The ALS collaborative filtering recommender system was evaluated using Precision@K, Recall@K, NDCG@K, and MAP@K metrics for various values of K. The results show that the model is able to recommend relevant items to users with reasonable effectiveness, as indicated by the improvement in evaluation metrics compared to earlier iterations. 

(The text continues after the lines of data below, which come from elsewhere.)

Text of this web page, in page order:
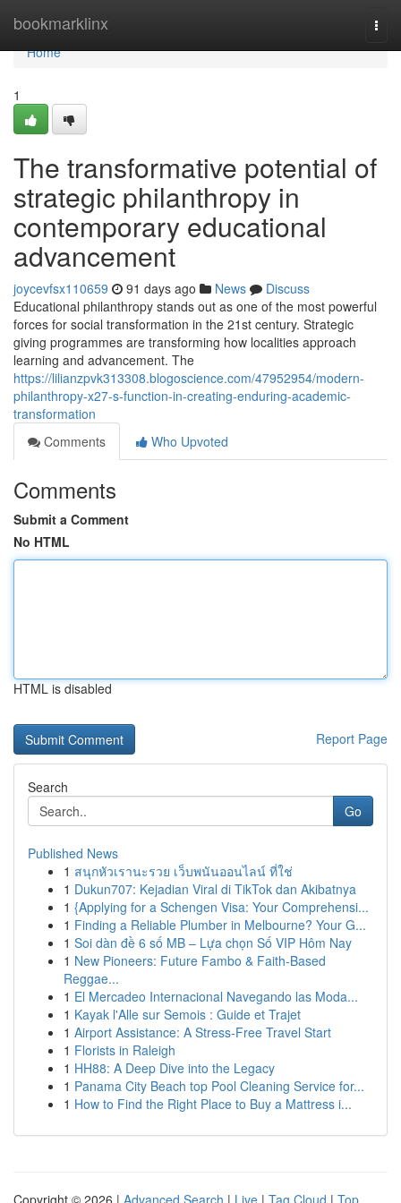
bookmarklinx
Home
Home
1
The transformative potential of
strategic philanthropy in
contemporary educational
advancement
joycevfsx110659 91 days ago News
Discuss
Educational philanthropy stands out as one of the most powerful
forces for social transformation in the 21st century. Strategic
giving programmes are transforming how localities approach
learning and advancement. The
https://lilianzpvk313308.blogoscience.com/47952954/modern-
philanthropy-x27-s-function-in-creating-enduring-academic-
transformation
Comments
Who Upvoted
Comments
Submit a Comment
No HTML
HTML is disabled
Report Page
Search
Go
Published News
1 สนุกหัวเรานะรวย เว็บพนันออนไลน์ ที่ใช่
1 Dukun707: Kejadian Viral di TikTok dan Akibatnya
1 {Applying for a Schengen Visa: Your Comprehensi...
1 Finding a Reliable Plumber in Melbourne? Your G...
1 Soi dàn đề 6 số MB – Lựa chọn Số VIP Hôm Nay
1 New Pioneers: Future Fambo & Faith-Based
Reggae...
1 El Mercadeo Internacional Navegando las Moda...
1 Kayak l'Alle sur Semois : Guide et Trajet
1 Airport Assistance: A Stress-Free Travel Start
1 Florists in Raleigh
1 HH88: A Deep Dive into the Legacy
1 Panama City Beach top Pool Cleaning Service for...
1 How to Find the Right Place to Buy a Mattress i...
Copyright © 2026 | Advanced Search | Live | Tag Cloud | Top
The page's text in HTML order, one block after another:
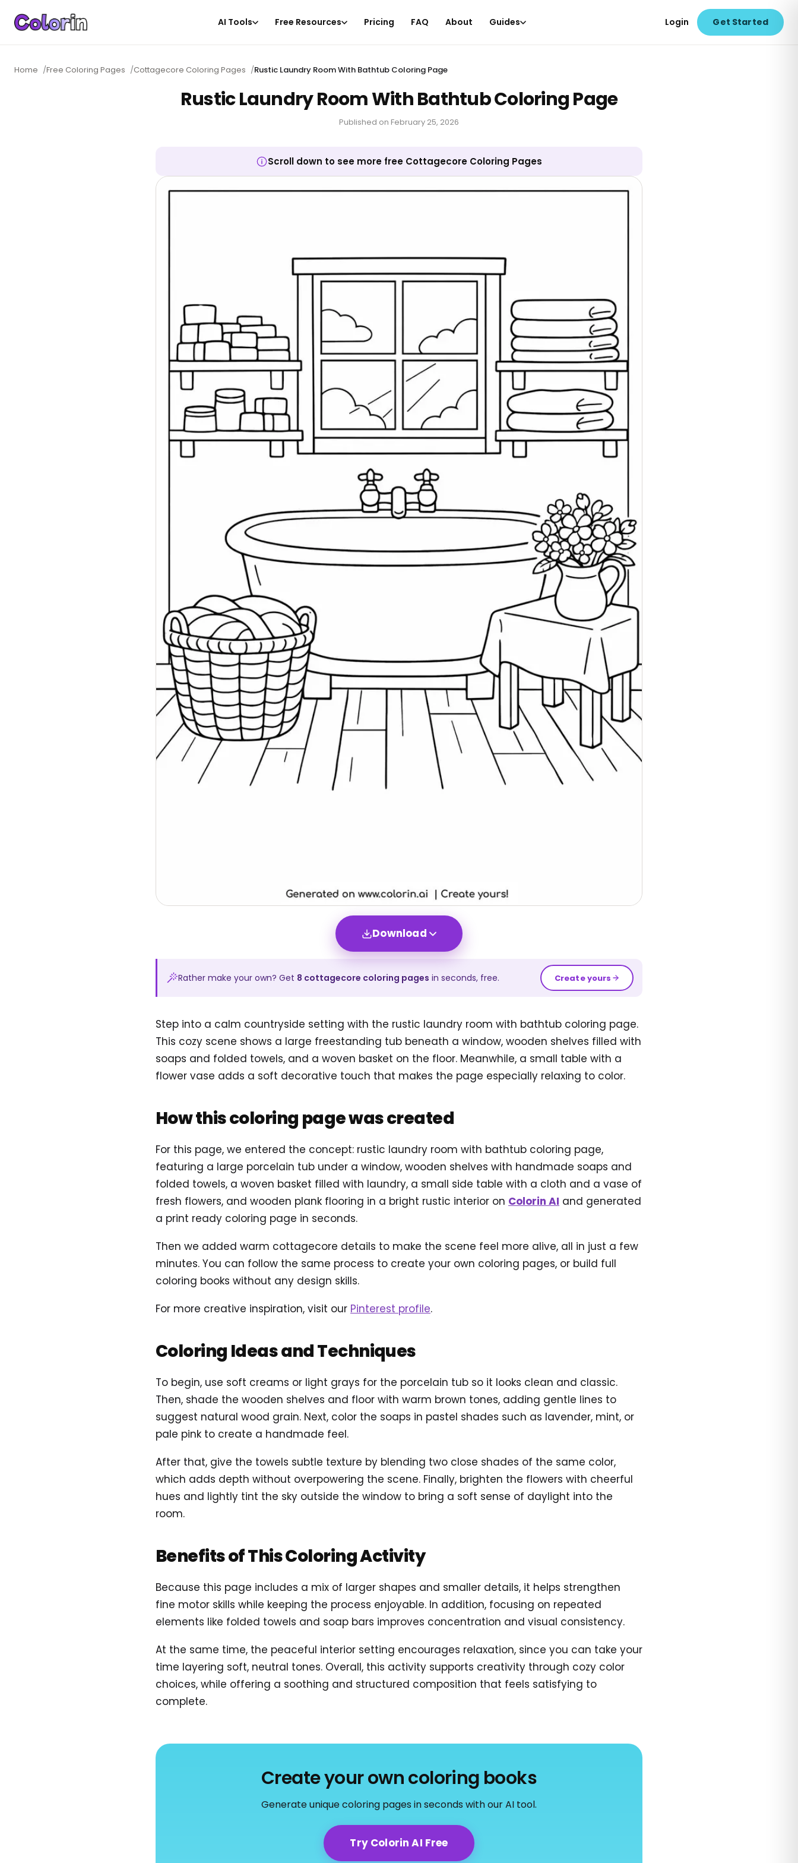
AI Tools Free Resources Pricing FAQ About Guides Login Get Started
Home /Free Coloring Pages /Cottagecore Coloring Pages /Rustic Laundry Room With Bathtub Coloring Page
Rustic Laundry Room With Bathtub Coloring Page
Published on February 25, 2026
Scroll down to see more free Cottagecore Coloring Pages
Download
Rather make your own? Get 8 cottagecore coloring pages in seconds, free. Create yours
Step into a calm countryside setting with the rustic laundry room with bathtub coloring page.
This cozy scene shows a large freestanding tub beneath a window, wooden shelves filled with
soaps and folded towels, and a woven basket on the floor. Meanwhile, a small table with a
flower vase adds a soft decorative touch that makes the page especially relaxing to color.
How this coloring page was created
For this page, we entered the concept: rustic laundry room with bathtub coloring page,
featuring a large porcelain tub under a window, wooden shelves with handmade soaps and
folded towels, a woven basket filled with laundry, a small side table with a cloth and a vase of
fresh flowers, and wooden plank flooring in a bright rustic interior on Colorin AI and generated
a print ready coloring page in seconds.
Then we added warm cottagecore details to make the scene feel more alive, all in just a few
minutes. You can follow the same process to create your own coloring pages, or build full
coloring books without any design skills.
For more creative inspiration, visit our Pinterest profile.
Coloring Ideas and Techniques
To begin, use soft creams or light grays for the porcelain tub so it looks clean and classic.
Then, shade the wooden shelves and floor with warm brown tones, adding gentle lines to
suggest natural wood grain. Next, color the soaps in pastel shades such as lavender, mint, or
pale pink to create a handmade feel.
After that, give the towels subtle texture by blending two close shades of the same color,
which adds depth without overpowering the scene. Finally, brighten the flowers with cheerful
hues and lightly tint the sky outside the window to bring a soft sense of daylight into the
room.
Benefits of This Coloring Activity
Because this page includes a mix of larger shapes and smaller details, it helps strengthen
fine motor skills while keeping the process enjoyable. In addition, focusing on repeated
elements like folded towels and soap bars improves concentration and visual consistency.
At the same time, the peaceful interior setting encourages relaxation, since you can take your
time layering soft, neutral tones. Overall, this activity supports creativity through cozy color
choices, while offering a soothing and structured composition that feels satisfying to
complete.
Create your own coloring books
Generate unique coloring pages in seconds with our AI tool.
Try Colorin AI Free

While the current approach demonstrates a significant increase in performance (e.g., Precision@10 improved from 0.06 to 0.24), there is still room for further optimization. Potential improvements include additional hyperparameter tuning, experimenting with implicit feedback, filtering out users/items with very few interactions, and refining the evaluation methodology (such as using a temporal split or negative sampling).

Overall, the ALS-based collaborative filtering model provides a solid foundation for personalized recommendations and can be further enhanced with more advanced techniques and data preprocessing strategies.